There is no question that the Obama administration has abandoned any vestige of laissez-faire capitalism. It may not be socialism, and it’s certainly not fascism, as some idiots--sorry, conservative thinkers--have declared, but it is at the least capitalism with a very strong dose of state planning. The real question is on behalf of whom, or under whose dictates is the planning being conducted. The obvious answer is the Obama administration. But that doesn’t end the questioning.
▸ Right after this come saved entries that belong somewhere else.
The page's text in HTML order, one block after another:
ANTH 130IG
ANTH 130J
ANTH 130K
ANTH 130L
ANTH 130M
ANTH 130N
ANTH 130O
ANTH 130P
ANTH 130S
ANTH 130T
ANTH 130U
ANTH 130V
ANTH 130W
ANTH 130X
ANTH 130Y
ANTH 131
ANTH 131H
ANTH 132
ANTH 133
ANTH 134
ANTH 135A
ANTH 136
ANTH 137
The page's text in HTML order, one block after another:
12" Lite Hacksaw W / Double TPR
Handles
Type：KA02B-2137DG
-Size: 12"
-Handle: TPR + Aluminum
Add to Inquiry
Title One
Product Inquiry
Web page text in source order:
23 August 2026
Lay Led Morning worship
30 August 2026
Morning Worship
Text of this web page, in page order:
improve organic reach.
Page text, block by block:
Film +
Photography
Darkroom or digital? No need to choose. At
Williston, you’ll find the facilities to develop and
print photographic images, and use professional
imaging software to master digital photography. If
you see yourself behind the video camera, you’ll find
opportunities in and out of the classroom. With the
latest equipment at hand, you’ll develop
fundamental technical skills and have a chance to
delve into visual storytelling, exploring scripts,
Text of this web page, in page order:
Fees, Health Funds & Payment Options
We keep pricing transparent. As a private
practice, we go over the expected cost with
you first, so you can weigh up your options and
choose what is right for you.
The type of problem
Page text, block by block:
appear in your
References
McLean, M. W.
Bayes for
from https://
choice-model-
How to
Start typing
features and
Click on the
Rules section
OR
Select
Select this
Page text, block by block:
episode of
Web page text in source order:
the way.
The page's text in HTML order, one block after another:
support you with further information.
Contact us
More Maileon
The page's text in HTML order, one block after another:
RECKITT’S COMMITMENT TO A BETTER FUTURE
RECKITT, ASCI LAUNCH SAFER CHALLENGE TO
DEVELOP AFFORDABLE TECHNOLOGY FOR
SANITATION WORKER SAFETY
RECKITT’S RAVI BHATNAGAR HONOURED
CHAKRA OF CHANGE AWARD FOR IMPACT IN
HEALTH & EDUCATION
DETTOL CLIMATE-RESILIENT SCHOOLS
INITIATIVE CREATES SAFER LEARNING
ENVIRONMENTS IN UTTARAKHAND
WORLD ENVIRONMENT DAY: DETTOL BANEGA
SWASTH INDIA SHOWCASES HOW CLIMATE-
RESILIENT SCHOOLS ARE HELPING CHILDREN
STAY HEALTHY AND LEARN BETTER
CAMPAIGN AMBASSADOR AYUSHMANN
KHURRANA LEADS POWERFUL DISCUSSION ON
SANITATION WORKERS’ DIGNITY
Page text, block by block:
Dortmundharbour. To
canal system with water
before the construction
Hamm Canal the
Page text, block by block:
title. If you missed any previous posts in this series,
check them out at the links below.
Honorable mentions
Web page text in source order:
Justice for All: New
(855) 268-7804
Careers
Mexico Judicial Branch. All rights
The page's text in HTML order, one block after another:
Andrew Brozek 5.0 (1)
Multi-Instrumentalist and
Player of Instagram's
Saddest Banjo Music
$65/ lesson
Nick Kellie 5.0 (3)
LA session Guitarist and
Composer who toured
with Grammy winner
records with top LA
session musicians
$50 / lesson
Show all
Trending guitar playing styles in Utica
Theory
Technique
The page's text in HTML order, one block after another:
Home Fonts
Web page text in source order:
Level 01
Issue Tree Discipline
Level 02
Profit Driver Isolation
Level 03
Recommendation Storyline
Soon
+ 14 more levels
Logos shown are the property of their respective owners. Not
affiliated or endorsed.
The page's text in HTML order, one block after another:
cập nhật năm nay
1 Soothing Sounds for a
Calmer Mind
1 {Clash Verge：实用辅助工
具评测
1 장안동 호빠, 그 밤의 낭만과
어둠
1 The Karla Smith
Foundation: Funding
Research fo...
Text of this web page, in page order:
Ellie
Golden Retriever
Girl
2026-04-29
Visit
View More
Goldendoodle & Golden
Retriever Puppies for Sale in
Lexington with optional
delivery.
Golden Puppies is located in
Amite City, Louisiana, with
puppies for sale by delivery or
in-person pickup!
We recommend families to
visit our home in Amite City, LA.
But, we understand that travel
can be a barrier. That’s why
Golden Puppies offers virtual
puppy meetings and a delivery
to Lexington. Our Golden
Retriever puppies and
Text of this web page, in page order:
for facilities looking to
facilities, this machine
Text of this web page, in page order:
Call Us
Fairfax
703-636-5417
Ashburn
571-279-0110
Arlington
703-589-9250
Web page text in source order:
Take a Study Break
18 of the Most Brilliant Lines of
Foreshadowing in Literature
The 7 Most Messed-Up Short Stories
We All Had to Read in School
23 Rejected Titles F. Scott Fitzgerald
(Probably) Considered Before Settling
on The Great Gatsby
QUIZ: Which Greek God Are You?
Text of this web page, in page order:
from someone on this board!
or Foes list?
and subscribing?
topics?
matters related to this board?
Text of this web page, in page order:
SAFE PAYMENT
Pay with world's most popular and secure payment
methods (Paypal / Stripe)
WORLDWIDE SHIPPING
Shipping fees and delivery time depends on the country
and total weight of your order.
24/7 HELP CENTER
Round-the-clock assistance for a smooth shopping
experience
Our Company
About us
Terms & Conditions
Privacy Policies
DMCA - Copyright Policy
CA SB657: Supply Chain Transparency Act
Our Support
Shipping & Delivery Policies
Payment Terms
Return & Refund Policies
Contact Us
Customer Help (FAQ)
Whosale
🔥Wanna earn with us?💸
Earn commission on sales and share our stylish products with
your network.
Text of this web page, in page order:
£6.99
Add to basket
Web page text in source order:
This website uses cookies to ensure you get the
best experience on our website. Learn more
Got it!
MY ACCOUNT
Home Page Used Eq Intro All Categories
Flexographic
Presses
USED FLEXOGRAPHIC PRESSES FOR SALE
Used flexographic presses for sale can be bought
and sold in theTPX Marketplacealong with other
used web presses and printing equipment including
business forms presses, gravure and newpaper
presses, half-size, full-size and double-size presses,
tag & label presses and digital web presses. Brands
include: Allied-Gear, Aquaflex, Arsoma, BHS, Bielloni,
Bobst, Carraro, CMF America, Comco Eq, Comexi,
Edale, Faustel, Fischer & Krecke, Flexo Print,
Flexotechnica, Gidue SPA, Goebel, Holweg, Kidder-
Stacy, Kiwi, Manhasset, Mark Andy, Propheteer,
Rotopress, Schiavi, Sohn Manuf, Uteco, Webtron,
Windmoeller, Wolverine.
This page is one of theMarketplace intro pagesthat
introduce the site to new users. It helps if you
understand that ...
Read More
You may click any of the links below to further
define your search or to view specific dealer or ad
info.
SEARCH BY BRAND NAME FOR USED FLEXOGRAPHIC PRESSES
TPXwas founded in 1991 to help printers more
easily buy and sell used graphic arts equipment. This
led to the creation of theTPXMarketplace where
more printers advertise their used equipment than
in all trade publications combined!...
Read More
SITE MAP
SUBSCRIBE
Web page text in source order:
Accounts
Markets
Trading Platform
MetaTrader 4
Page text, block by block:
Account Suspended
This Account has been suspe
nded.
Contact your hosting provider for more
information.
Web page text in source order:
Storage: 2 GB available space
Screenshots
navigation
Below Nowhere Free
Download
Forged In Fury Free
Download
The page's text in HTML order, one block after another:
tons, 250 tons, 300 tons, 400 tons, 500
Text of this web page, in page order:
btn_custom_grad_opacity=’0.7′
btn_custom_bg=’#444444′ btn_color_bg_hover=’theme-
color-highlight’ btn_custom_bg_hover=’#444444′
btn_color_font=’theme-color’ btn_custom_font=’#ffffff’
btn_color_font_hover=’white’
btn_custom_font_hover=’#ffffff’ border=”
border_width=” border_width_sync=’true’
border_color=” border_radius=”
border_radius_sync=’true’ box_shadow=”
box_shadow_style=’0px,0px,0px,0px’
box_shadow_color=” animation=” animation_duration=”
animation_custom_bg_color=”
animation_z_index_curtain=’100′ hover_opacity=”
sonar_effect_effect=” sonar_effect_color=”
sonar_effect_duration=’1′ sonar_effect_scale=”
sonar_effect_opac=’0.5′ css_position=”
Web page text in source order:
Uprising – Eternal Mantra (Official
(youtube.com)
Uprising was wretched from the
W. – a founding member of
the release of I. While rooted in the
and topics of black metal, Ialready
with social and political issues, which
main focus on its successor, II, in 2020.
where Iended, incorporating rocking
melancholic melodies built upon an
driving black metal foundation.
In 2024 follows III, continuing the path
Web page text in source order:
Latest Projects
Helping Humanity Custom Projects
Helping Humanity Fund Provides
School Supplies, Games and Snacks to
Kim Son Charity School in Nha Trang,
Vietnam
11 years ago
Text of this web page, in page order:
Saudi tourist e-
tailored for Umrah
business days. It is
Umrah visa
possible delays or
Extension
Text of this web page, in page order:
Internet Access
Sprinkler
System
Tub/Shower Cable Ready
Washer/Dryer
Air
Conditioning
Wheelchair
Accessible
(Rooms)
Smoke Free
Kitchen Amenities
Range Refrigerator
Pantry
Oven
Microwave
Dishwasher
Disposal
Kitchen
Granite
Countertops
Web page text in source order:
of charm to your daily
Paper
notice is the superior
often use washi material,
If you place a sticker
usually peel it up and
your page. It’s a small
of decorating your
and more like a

In an article in the current Atlantic, Simon Johnson argues that a “quiet coup” has taken place in the United States that has put the financial industry--Wall Street--in charge of the nation’s economic policy. “A whole generation of policy makers has been mesmerized by Wall Street, always and utterly convinced that whatever the banks said was true,” Johnson writes.  Johnson thinks that Wall Street’s dominance has continued during the Obama administration, and defined the limits of what it can do to pull the nation out of its current crisis.

Johnson surveys what has been done so far, which has largely been what the banks wanted, and who is occupying high policy positions in Washington. In a recent Wall Street Journal article, there is evidence of still another way in which the banks might wield influence. The article recounts how “some bankers say they turned the conversations [with the administration]  into complaints about the antibonus crusade consuming Capitol Hill. Some have begun ‘slow-walking’ the information previously sought by Treasury for stress-testing financial institutions, three bankers say, and considered seeking capital from hedge funds and private-equity funds so they could return federal bailout money, thereby escaping federal restrictions.”

Seeking money elsewhere--that’s fine--but “slow-walking” the stress tests suggests that the bankers have been threatening to undermine the administration’s policies if they don’t become more compliant. That’s serious--and it does suggest an attempt to use their power to dictate what the government does. It’s the old strategy of the capital strike.

Johnson and others take the argument a step farther and suggest that one result of Wall Street’s dominance is policy that will not succeed in stemming the current crisis. I am not going to go that far. My colleague Noam Scheiber and my financial advisor Larry Lynn have convinced me to give Mr. Geithner’s plan a chance to work. But it is definitely true that the banks used their political power to rule out a more strenuous alternative to the Geithner plan. If the plan doesn’t work, there will be a reckoning--and not just on the economics of the Geithner bailout.